The Cato Institute has outlined the following principles for reform:

  1. Solvency is not enough.

    Workers deserve the best possible deal for their dollar. With Social Security facing a financial crisis--it will begin running a deficit in just 15 years--much of the attention has been focused on ways to keep the program solvent. Theoretically, this could be accomplished by raising taxes or cutting benefits. But Social Security faces a second crisis as well. Young workers will receive a negative rate of return from the program, less back in benefits than they pay in taxes. This low return, and other inequities, particularly disadvantages women, the poor, and minorities. Any Social Security reform must reverse this trend, raising the rate of return and providing higher retirement benefits.

  2. Individuals, not government, should invest.

    The only way to increase Social Security's rate of return is to invest Social security taxes in real capital assets. This should be done through the creation of individually owned accounts, not by allowing the government to directly invest payroll taxes. Individual accounts would give workers ownership and control over their retirement funds, allowing them to accumulate wealth, pass that wealth on to their heirs, and would give them a greater stake in the American economic system. Government investment would allow the federal government to become the largest shareholder in every American company, with the potential threat to corporate governance and the specter of social investing.

  3. Maximize consumer choice.

    Workers should be given as wide a range of investment opportunities as possible, consistent with regulatory safeguards against fraud or speculation. While investing in "Singapore derivatives" is clearly not envisioned, there is no reason to limit workers to only 2-3 index funds. As much as possible, the existing retirement savings infrastructure should be utilized, meaning workers would have a large number of safe and secure options. Moreover, a safety net would be provided guaranteeing that no senior would end up in poverty as a result of bad investments.
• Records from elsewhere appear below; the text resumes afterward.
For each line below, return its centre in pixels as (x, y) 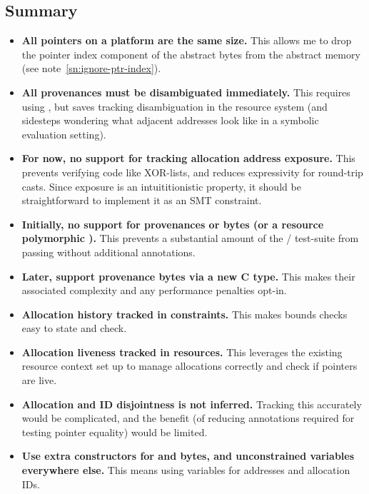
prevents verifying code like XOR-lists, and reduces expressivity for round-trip (192, 172)
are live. (39, 380)
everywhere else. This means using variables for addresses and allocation (186, 470)
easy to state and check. (74, 328)
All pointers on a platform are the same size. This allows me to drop (187, 40)
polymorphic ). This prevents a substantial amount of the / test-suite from (190, 238)
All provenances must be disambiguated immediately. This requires (186, 92)
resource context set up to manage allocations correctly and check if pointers (189, 366)
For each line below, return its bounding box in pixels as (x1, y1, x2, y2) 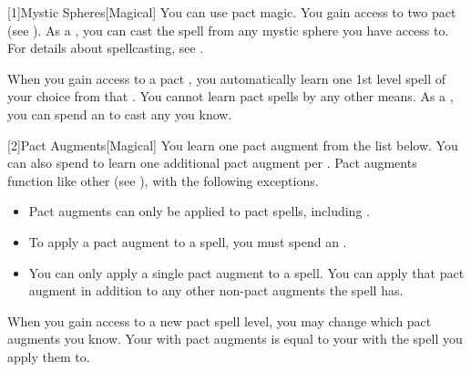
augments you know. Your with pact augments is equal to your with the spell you (7, 329, 463, 348)
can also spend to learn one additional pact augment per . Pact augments (7, 153, 417, 172)
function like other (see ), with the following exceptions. (7, 170, 319, 190)
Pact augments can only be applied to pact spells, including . (28, 201, 370, 221)
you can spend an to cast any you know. (7, 104, 232, 123)
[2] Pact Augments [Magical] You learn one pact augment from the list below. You (7, 135, 458, 154)
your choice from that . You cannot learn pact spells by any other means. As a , (7, 87, 454, 106)
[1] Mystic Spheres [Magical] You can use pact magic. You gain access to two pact (7, 3, 456, 21)
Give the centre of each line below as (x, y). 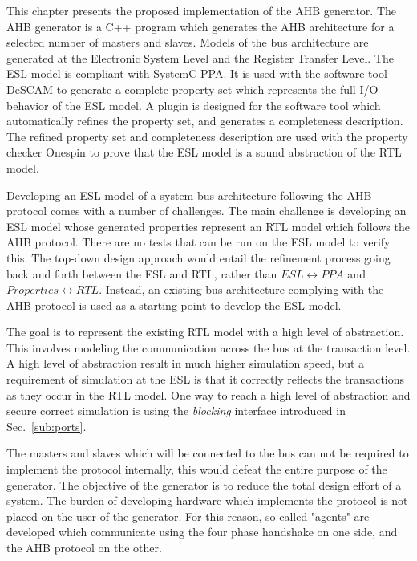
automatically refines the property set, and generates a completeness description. (205, 121)
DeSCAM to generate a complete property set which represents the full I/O (192, 89)
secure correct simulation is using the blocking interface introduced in (176, 411)
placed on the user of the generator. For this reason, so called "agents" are (188, 516)
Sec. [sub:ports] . (47, 426)
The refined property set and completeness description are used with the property (207, 136)
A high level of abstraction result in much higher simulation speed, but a (186, 363)
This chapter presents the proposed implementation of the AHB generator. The (202, 10)
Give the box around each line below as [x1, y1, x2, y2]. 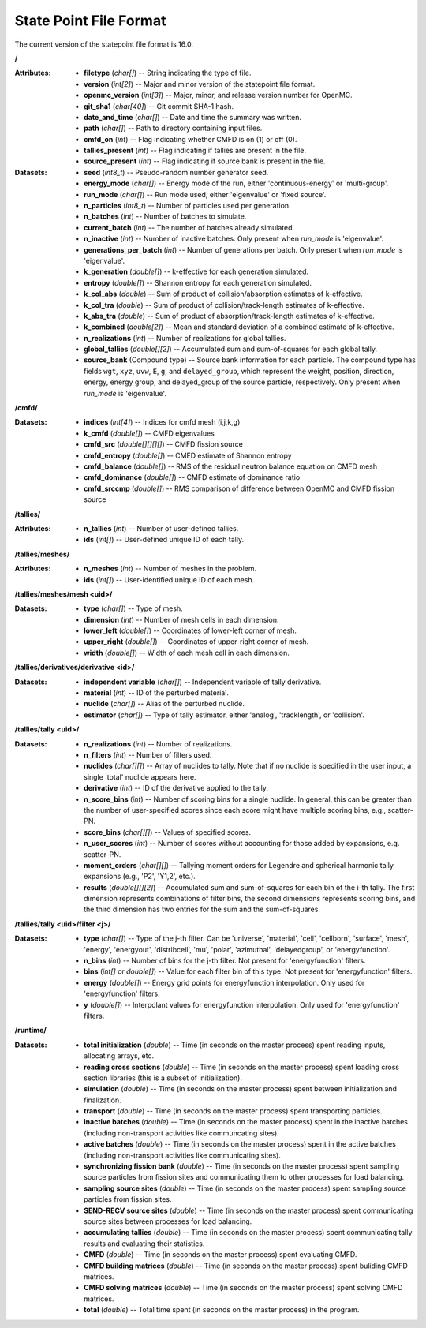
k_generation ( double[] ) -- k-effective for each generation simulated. [84, 267, 309, 276]
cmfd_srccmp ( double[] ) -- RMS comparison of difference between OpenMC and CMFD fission [84, 484, 394, 493]
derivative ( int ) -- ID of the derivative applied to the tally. [84, 784, 268, 793]
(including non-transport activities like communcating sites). [84, 1128, 279, 1138]
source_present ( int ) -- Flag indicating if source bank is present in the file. [84, 156, 327, 166]
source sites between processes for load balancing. [84, 1217, 252, 1226]
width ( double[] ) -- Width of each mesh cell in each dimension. [84, 648, 290, 657]
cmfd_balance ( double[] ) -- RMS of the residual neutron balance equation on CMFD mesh [84, 462, 378, 471]

  4. Don't touch Grandma's check.

    Benefits to the currently retired and nearly retired should not be reduced. Indeed, by explicitly recognizing benefits owed to current retirees, privatization would guarantee those benefits in a way that the current political system does not. Making the transition to a new system while guaranteeing current benefits means that the government will have to issue debt, cut current spending, or sell assets, but those "transition costs" will be substantially less than the costs of maintaining the current system.

  5. More privatization is better than less.

    You don't cut out half a cancer. Given the advantages of a privatized Social Security system, there is no excuse for stopping at the privatization of only 2-3 percent of payroll taxes. Once Congress has conceded that private capital investment can provide better and more secure retirement benefits, it should press on and allow workers to control the maximum feasible amount of their retirement income.